We can perform the interchange, however, by splitting the loop over variable c (lines 28-36) into two loops. The first loop would deal with the code that is preventing us from doing the interchange. The second loop would be perfectly nested with the inner loop, thus allowing loop interchange. Here is how the transformation looks like for the second loop:

    for (c = 0; c < cols; c++) {
        pos = c;
        (*delta_y)[pos] = smoothedim[pos + cols] - smoothedim[pos];
        pos = rows * (rows - 1) + c;
        (*delta_y)[pos] = smoothedim[pos] - smoothedim[pos - cols];
    }
    for (r = 1; r < (rows - 1); r++) {
        for (c = 0; c < cols; c++) {
            pos = r * cols + c;
            (*delta_y)[pos] = smoothedim[pos + cols] - smoothedim[pos - cols];
        }
    }

We split the original loop nest into two loop nests (lines 1-6 and lines 8-13). The first loop (line 1) deals with the edge cases that were preventing loop interchange. The second loop nest (line 7) now processes data sequentially. The first loop is not optimal, but it has only cols iterations, compared to the second loop which has cols * (rows - 1) iterations and which dominates the runtime.

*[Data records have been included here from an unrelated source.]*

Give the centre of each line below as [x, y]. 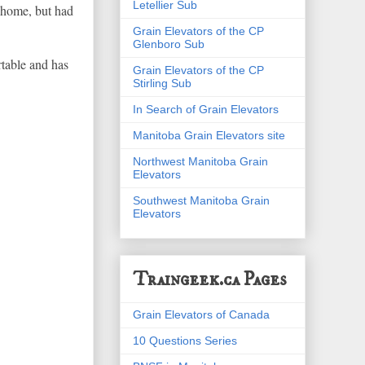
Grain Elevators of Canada [201, 314]
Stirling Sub [162, 83]
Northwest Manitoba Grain [200, 161]
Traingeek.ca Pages [209, 279]
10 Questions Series [185, 340]
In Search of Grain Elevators [206, 109]
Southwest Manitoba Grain [201, 200]
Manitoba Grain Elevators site [209, 135]
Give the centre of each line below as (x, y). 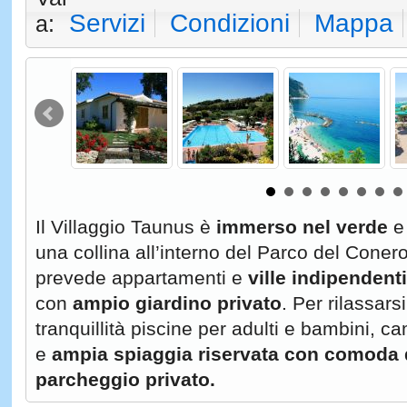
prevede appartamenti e (141, 278)
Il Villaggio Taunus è (125, 227)
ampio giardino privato (177, 303)
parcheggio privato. (125, 379)
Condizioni (229, 23)
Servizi (107, 23)
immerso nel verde (302, 227)
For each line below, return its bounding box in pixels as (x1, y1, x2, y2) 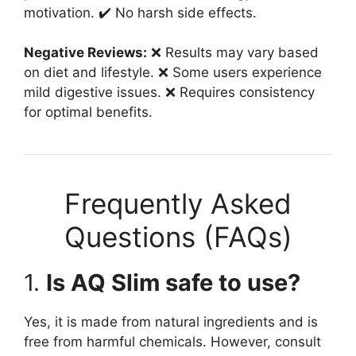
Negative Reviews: (24, 44, 147, 61)
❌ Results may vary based (147, 44, 319, 61)
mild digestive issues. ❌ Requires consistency (24, 84, 315, 101)
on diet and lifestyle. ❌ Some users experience (24, 64, 322, 81)
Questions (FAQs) (64, 220, 292, 254)
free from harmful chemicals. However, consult (24, 334, 321, 350)
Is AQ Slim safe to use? (46, 269, 300, 297)
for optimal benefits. (24, 104, 153, 121)
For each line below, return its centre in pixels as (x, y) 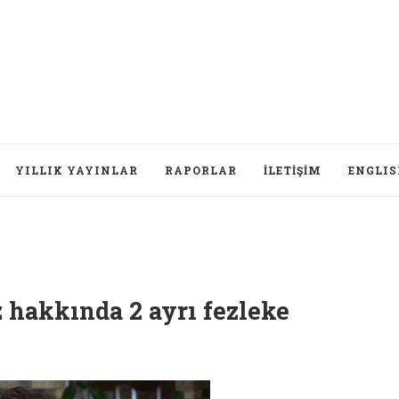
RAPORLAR (201, 170)
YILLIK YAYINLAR (77, 170)
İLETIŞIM (293, 170)
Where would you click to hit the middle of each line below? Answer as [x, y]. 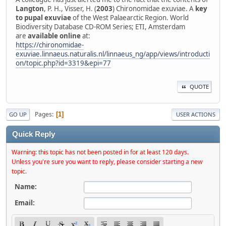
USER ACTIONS [196, 115]
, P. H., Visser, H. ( [70, 8]
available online [54, 36]
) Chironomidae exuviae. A [154, 8]
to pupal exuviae [43, 17]
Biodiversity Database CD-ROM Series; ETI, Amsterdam [100, 26]
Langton [30, 8]
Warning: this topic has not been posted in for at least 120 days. [100, 152]
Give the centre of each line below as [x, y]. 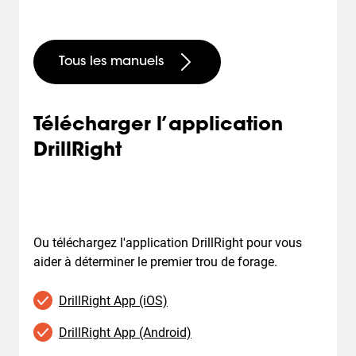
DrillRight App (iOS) [113, 300]
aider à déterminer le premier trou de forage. [155, 262]
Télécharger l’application [158, 126]
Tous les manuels [111, 62]
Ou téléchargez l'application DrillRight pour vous [168, 243]
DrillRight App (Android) [125, 332]
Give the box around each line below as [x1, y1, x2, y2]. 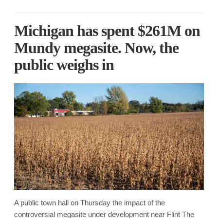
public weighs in [14, 55, 114, 73]
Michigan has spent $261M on [14, 21, 200, 39]
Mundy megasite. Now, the [14, 38, 179, 56]
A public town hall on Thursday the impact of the [14, 198, 165, 207]
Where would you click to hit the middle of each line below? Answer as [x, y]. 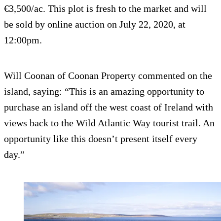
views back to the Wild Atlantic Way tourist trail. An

In the original function, CLANG vectorized the innermost loop in the first loop nest, but not in the second. Its cost model again predicted that the vectorization is inefficient due to non-sequential memory access pattern. In the optimized version, CLANG vectorized innermost loop in both loop nests.

The runtime of the function derrivative_x_y went down from 2.8 seconds to 0.15 seconds. The overall program runtime went down from 4.5 seconds to 1.8 seconds.

Function non_max_supp

This is a really long function that is showing up in the performance profile, so we are omitting its source code here.

Its main loop body processes pixels row-wise which is good for the performance. For each pixel, it also accesses the neighboring pixels, but which pixels are accessed depends on a complicated set of nested if conditions.

Subscribe to our newsletter

and receive in-depth technical articles, white papers, videos, webinars, product announcements, and more.

The major slowdown in this case comes from the nested if conditions. This type of code causes a large number of branch mispredictions, and each misprediction is costly. One way to speed it up is to go branchless.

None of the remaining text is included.